The "Second Brain." This cluster replaces Notion, Todoist, and Google Calendar, ensuring that intellectual output is owned by the creator.

Service Function Configuration
Docmost Documentation A real-time collaborative wiki (Notion/Confluence alternative). It supports "Spaces" to segregate content (e.g., University notes vs. Personal projects) and integrates with diagrams and code blocks. Accessed via docs.spaceadler.local.
Memos Thought Stream A privacy-first, Twitter-like micro-blogging tool for capturing fleeting thoughts and ideas. It supports Markdown and object storage, acting as a "capture buffer" before synthesizing ideas into Docmost. Accessed via memos.spaceadler.local.
Vikunja Task Management A powerful to-do list application with Kanban boards, Gantt charts, and sub-tasks. It replaces Todoist, organized into namespaces (e.g., todo.spaceadler.local). It allows for complex project management workflows.
Karakeep Web Archiving Formerly known as Hoarder. It bookmarks URLs, caches the content (preventing link rot), and uses the local AI (Ollama) to auto-tag and summarize resources.
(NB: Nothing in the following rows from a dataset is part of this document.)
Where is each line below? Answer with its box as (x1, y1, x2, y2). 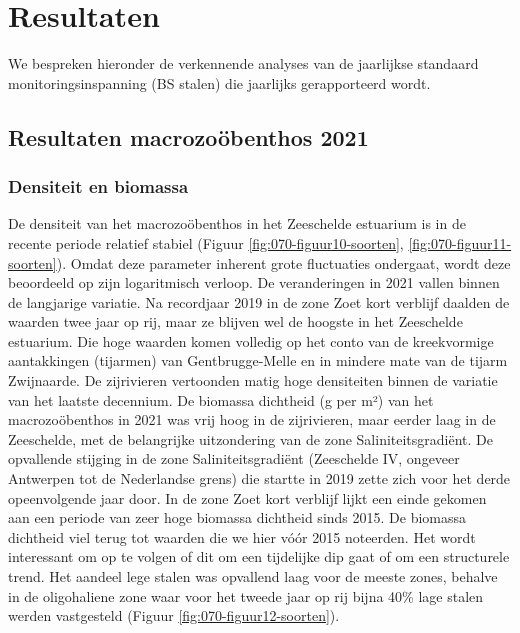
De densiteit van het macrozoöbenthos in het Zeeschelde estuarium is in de (8, 213, 466, 234)
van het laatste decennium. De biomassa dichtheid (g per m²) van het (8, 389, 434, 410)
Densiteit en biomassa (8, 174, 189, 199)
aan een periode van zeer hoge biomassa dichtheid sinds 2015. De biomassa (8, 507, 467, 528)
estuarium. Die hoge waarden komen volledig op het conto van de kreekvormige (8, 330, 494, 351)
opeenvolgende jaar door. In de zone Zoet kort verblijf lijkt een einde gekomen (8, 487, 487, 508)
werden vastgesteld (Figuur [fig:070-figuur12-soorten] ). (8, 605, 340, 626)
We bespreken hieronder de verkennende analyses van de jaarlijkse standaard (8, 53, 479, 74)
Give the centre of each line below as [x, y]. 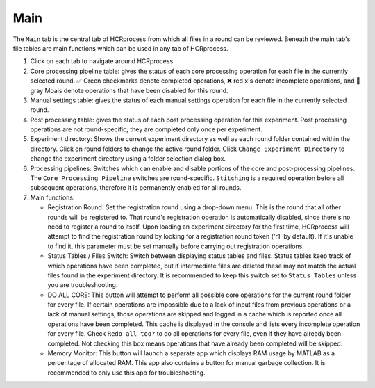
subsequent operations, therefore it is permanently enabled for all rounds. [136, 188]
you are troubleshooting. [83, 285]
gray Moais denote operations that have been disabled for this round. [129, 90]
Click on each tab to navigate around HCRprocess [102, 61]
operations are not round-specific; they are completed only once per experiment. [147, 129]
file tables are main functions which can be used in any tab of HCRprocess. [120, 48]
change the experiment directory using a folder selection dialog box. [128, 159]
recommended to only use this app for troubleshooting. [126, 373]

Accessed via bookmark.spaceadler.local.
Radicale CalDAV/CardDAV A lightweight CalDAV/CardDAV server. It syncs calendars and contact lists across mobile and desktop devices, removing the need for Google/iCloud sync services. Accessed via calendar.spaceadler.local.
Glance Startpage A highly customizable dashboard that aggregates RSS feeds, calendar events from Radicale, and service status from Uptime Kuma into a single "Glance" view. Accessed via home.spaceadler.local.

Finance & Analytics

The "CFO" of the homelab.

Service Function Configuration
Ghostfolio Wealth Management Tracks net worth across multiple asset classes (stocks, crypto, ETFs). It is privacy-first, allowing for manual entry or anonymous import without linking bank credentials directly. Accessed via assets.spaceadler.local.
Maybe Personal Finance A budgeting and expense tracker. Note: As the official repository has been archived, this setup utilizes a specific, stable Docker SHA or a community-maintained fork to ensure continued functionality and security. Accessed via budget.spaceadler.local.

Storage & Synchronization

The "Logistics" layer. This cluster handles file movement, downloading, and data redundancy across the ecosystem.
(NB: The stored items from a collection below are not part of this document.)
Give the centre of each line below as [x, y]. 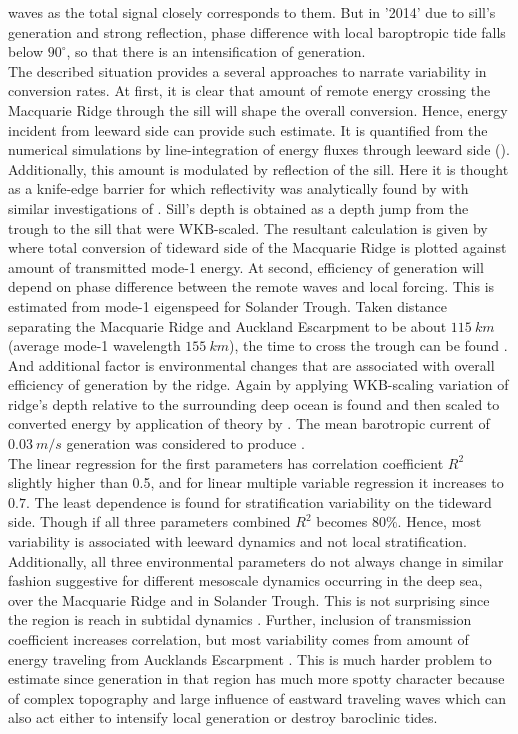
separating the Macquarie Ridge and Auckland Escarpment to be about [227, 325]
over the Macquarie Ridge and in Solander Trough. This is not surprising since [249, 599]
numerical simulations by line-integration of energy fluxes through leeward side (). [259, 149]
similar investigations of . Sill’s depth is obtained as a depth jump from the [238, 207]
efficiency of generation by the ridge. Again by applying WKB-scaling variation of [258, 384]
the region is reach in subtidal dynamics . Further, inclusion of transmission [240, 619]
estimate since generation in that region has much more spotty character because [256, 678]
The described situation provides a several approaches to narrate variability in [247, 70]
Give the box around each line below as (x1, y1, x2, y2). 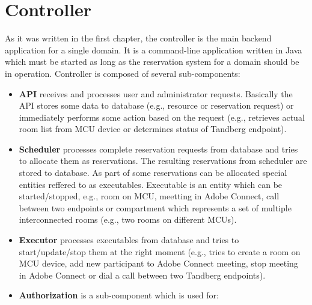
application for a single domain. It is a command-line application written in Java (5, 43, 302, 56)
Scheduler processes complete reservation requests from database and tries (19, 142, 298, 155)
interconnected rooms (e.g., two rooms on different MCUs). (19, 213, 237, 226)
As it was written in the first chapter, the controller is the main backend (5, 32, 272, 44)
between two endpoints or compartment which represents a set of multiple (19, 201, 292, 214)
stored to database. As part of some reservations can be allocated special (19, 166, 287, 179)
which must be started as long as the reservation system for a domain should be (5, 55, 299, 68)
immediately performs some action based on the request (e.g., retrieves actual (19, 110, 305, 123)
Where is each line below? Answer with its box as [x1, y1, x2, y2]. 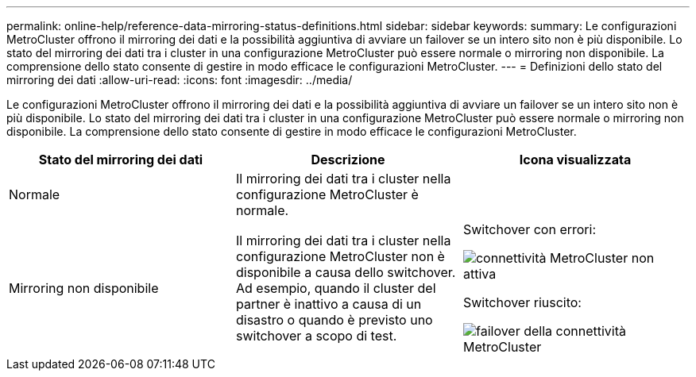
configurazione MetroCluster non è [235, 248, 445, 264]
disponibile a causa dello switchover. [235, 264, 456, 280]
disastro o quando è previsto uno [235, 312, 433, 328]
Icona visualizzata [519, 152, 632, 167]
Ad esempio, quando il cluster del [235, 280, 436, 296]
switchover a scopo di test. [235, 328, 397, 344]
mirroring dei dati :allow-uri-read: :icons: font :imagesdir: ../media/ [6, 73, 353, 87]
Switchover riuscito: [462, 294, 582, 310]

Service Function Configuration
FileBrowser Web Interface A lightweight file manager for the underlying filesystem. It allows the upload/download of files to the Downloads or Personal folders via a web browser, bridging the gap between the server's filesystem and client devices.
Syncthing Synchronization Implements the Block Exchange Protocol (BEP) for continuous, decentralized file synchronization between the Pi, a Windows PC, and Mobile devices. It handles the critical backup of the docker-compose configurations and media assets. Accessed via sync.spaceadler.local.
qBittorrent P2P Client Manages peer-to-peer downloads. It is integrated with the VPN to ensure privacy during retrieval of Linux ISOs and other media. Accessed via qb.spaceadler.local.
jDownloader DDL Client A headless container specialized for Direct Download Link (DDL) sites, YouTube rips, and other non-torrent content. Managed via the MyJDownloader web interface. Accessed via download.spaceadler.local.
Vaultwarden Password Manager A lightweight Rust implementation of the Bitwarden server API. Stores credentials locally, fully encrypted. Accessed via vault.spaceadler.local (Requires strict HTTPS via Cloudflare or Tailscale certs for client compatibility).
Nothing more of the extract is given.